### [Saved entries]
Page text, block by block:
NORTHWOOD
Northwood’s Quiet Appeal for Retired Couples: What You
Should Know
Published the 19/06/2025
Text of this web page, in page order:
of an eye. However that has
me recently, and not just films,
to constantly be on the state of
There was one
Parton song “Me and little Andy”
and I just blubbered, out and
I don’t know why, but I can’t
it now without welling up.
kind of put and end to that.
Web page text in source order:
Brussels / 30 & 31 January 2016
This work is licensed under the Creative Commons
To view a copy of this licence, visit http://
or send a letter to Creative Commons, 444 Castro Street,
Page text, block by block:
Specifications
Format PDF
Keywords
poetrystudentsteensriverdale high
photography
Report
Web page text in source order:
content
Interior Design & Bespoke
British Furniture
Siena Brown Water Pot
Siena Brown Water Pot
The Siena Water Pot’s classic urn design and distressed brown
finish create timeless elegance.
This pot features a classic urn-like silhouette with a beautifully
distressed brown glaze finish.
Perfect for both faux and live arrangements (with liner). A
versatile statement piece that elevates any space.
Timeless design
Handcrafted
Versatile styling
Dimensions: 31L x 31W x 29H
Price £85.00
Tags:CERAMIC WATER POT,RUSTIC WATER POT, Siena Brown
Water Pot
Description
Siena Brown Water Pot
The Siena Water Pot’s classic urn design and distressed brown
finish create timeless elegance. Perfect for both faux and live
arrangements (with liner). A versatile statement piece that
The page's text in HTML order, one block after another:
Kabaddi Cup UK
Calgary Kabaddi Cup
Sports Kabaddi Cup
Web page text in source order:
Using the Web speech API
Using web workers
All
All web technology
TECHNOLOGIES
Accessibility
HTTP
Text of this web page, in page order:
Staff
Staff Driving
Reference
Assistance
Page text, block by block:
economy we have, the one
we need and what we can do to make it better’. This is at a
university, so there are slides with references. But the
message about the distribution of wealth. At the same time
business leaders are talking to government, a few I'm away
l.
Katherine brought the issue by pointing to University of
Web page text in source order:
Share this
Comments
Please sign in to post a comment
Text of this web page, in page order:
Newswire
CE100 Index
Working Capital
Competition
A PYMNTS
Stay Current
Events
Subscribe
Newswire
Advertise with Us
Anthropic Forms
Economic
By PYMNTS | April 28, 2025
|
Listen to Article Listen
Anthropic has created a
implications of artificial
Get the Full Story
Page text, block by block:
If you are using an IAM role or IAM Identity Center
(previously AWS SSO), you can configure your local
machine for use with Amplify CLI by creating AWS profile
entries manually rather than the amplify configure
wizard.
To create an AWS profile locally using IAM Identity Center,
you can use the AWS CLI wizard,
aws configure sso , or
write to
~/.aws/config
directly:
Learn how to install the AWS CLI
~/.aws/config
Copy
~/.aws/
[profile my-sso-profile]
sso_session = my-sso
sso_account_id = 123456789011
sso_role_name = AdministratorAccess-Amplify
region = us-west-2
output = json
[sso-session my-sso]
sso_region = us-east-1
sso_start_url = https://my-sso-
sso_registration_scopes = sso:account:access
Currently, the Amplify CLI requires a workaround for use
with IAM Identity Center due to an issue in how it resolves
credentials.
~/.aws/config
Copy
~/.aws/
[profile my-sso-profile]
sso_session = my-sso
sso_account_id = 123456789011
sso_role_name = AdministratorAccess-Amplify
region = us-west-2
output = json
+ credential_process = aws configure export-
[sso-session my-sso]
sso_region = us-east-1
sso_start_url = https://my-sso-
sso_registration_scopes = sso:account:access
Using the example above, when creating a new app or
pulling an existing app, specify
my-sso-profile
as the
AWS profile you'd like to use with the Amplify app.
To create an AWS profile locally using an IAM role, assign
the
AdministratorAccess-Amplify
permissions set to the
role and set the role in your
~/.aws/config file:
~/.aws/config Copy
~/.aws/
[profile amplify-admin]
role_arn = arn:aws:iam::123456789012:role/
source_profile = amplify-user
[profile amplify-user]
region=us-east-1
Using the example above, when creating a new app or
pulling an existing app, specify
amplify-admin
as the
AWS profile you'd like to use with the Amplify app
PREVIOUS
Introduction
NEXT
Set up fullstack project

### [Work instruction]
Report the lines above that have the word "faux" in them.

### [Solution]
Perfect for both faux and live arrangements (with liner). A
finish create timeless elegance. Perfect for both faux and live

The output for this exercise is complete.